# canonical action of symmetric groups on orthogonal groups

There is a canonical faithful orthogonal representation of the symmetric group $S_{n+1}$, for $n\geq 1$: $$S_{n+1}\to O(n)$$ given as follows.

(1). I regard $O(n)$ as the isometry group of the unit sphere $S^{n-1}$ in $\mathbb{R}^{n}$.

(2). Let $\Delta^n$ be a regular $n$-simplex embedded in $\mathbb{R}^{n}$ such that

(i). all its edges are of the same length;
(ii). all its $(n+1)$-vertices are in $S^n$;
(iii). its center is the 0.


(3). I observe that any permutation on the $(n+1)$-vertices of $\Delta^n$ can be uniquely extended to an isometry of $S^n$. Hence I get an embedding of $S_{n+1}$ into $O(n)$.

Regarding $O(n)$ as a manifold, we have a canonical action of $S_{n+1}$ on $O(n)$. Hence we have a covering map $$O(n)\to O(n)/S_{n+1}.$$ Let the vector bundle (the action of $S_{n+1}$ on $\mathbb{R}^{n+1}$ is given by permutation of coordinates of $\mathbb{R}^{n+1}$) $$\eta: \mathbb{R}^{n+1}\to O(n)\times _{S_{n+1}}\mathbb{R}^{n+1}\to O(n)/S_{n+1}.$$

Question: I want to know the Stiefel-Whitney class of $w(\eta)$. How to compute it?

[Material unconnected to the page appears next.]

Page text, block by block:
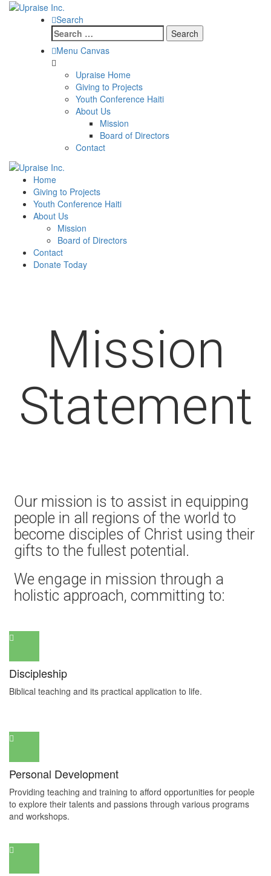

• I can see a canonical homomorphism from $S_n$ to $O(n)$, namely by imbedding as a subgroup of the hyper-octahedral group; how do you define one from $S_{n+1}$ to $O(n)$? – John Jiang Sep 21 '15 at 4:19
• Hi Prof., could I embed $S_{n+1}$ in such a way? – Shi Q. Sep 21 '15 at 6:26
• @JohnJiang The map is in the original post. Another way to see this is the canonical homomorphism you mention, which is usually called a \it{unreduced regular representation}, fixes a hyperplane $x_1+x_2+⋯x_n=0$, so by restricting, you get a map from Sn to $O(n−1)$, which is called {\it reduced regular representation}. – user43326 Sep 21 '15 at 8:43
• @JohnJiang: I think the embedding exists, and this is my way to see it. If $x$ and $y$ are two vertices of the $n$-simplex $\Delta$, I can define the `axis' $\pi(x,y)$ to be the hyperplane joining the middle point between $x$ and $y$, with the remaining vertices of $\Delta$. Then you can map the transposition $(i,j)$ from $S_n$ into the reflection with respect to the hyperplane $\pi(x_i,x_j)$ ($x_i$ vert. of $\Delta$). Since the transpositions generates $S_n$ (mathoverflow.net/questions/24101/…) this is (almost) enough to define the embedding. – Giovanni Moreno Sep 21 '15 at 14:25
• What do you mean by "compute"? As I said elsewhere, there is a spectral sequence for $H^*(O(n)/S_{n+1})$. The SW classes in question are the images of the SW classes in $H^*BS_{n+1}$ of the standard representation of $S_{n+1}$, so they lie on the bottom line of the spectral sequence. You need to understand something about the behaviour of the spectral sequence before you can formulate any further questions. – Neil Strickland Sep 22 '15 at 7:04

I think the bundle you consider is trivial, because the representation of $S_{n+1}$ on $\mathbb R^{n+1}$ by permutation of coordinates extends to a representation of $O(n)$. I am not completely sure about the first part of the argument, however.
I think the map $S_{n+1}\to O(n)$ you describe actually comes from the $n$-dimensional standard representation of $S_{n+1}$. Indeed, permutation of coordinates gives a homomorphism $S_{n+1}\to O(n+1)$, but this has actually values in the stabilizer of the vector $v:=(1,\dots,1)$ and that stabilizer is isomorphic to $O(n)$, via the action on $v^\perp$. Now I think that if you orthogonally project the unit vectors to this hyperplane, you get (up to a multiplication by a constant factor depending on $n$) the $n+1$ points in the sphere that you describe.
If this is correct, then the representation of $S_{n+1}$ on $\mathbb R^{n+1}$ indeed extends to $O(n)$ as the direct sum of the defining representation of $O(n)$ on $v^\perp$ and the trivial representation on the line spanned by $v$. But then it follows from general principles that the bundle $O(n)\times_{S_{n+1}}\mathbb R^{n+1}$ can be trivialized. To do this, consider the map $O(n)\times\mathbb R^{n+1}\to (O(n)/S_{n+1})\times\mathbb R^{n+1}$ defined by $(g,v)\mapsto (gS_{n+1},g\cdot v)$. This evidently factorizes to an isomorphism on the induced bundle.